America, The Hague, and Ante Gotovina
Robin Harris
THE CHARGES AGAINST GOTOVINA are baseless
GREAT POWERS LIKE
AMERICA CANNOT AFFORD to be too sentimental about foreign friends whose purpose
has been served. But sometimes it pays to keep faith with individuals who
collaborate successfully in one's policy goals. This is particularly so when
those
concerned know the inside story of U.S. covert activity and when their fate sets
a precedent that jeopardizes U.S. personnel. Such is the case of the former
Croatian General Ante Gotovina, arrested in Tenerife in December for alleged war
crimes and now in prison at The Hague.Gotovina's arrest was widely welcomed.

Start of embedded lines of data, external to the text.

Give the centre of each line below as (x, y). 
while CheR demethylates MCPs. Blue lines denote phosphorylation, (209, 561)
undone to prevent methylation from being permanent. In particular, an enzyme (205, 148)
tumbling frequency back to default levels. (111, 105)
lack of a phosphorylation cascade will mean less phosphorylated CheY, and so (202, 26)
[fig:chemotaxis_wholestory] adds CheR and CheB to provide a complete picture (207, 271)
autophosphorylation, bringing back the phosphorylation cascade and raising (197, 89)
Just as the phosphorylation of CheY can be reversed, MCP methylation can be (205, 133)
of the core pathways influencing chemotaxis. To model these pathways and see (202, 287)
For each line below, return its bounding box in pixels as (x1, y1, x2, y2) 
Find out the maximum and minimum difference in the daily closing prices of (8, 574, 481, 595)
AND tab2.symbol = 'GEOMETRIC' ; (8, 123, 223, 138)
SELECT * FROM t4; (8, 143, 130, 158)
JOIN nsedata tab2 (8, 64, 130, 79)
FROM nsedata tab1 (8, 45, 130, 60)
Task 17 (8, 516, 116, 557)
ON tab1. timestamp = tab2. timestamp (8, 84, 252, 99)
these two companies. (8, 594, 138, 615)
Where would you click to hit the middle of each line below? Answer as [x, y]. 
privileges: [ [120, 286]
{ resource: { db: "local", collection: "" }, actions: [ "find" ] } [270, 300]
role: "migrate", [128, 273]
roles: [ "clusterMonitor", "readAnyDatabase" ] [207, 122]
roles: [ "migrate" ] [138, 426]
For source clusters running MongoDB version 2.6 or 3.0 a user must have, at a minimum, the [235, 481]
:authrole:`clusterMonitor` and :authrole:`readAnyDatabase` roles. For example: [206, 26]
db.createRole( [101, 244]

Even the Croatian government was delighted, since the failure to apprehend him
had served as a reason, or excuse, to delay Croatian membership of the European
Union. He had been on the run since 2001, when he was first indicted by the
International Criminal Tribunal for the Former Yugoslavia (ICTY). Aptly for a
man whose name translates as "Tony Cash," Ante Gotovina had a high price on his
head -- $5 million from the U.S. State Department alone.Gotovina was made for
the role of international ogre. At different times a French legionary, soldier
of fortune in South America, "muscle" in the political underworld of Paris, he
was the kind
of shady swashbuckler that the world of NGOs, diplomats, and international
lawyers loves to hate. Gotovina was also no fool. He had a shrewd idea that he
would never gain a fair trial. So he disappeared. Or more
precisely he "appeared" wherever it was convenient to locate him. The ICTY chief
prosecutor,
Carla Del Ponte, claimed that she "knew" he was in Croatia. In September 2005,
she also knew that the Vatican "knew" exactly which Croatian monastery he was
in. This turned out to be completely wrong. When he was arrested three months
later, Gotovina's passports revealed that he had been in Tahiti, Argentina,
Chile, China, Russia, the Czech Republic, Mauritania, and Mauritius, but not
Croatia. By now,
though, Gotovina was notorious. His name was uttered in the same breath as those
of Radovan Karadzic and Ratko Mladic. But unlike the butchers of Sarajevo and
Srebrenica, Gotovina is not accused of ordering anyone's murder, let alone
genocide. The military operation, "Storm," conducted by Croatia in early August
1995 to recover territory, the so-called Serb Republic of Krajina (SRK),
occupied by rebel
Serbs supported by Belgrade, was an act not of aggression but of self-defense.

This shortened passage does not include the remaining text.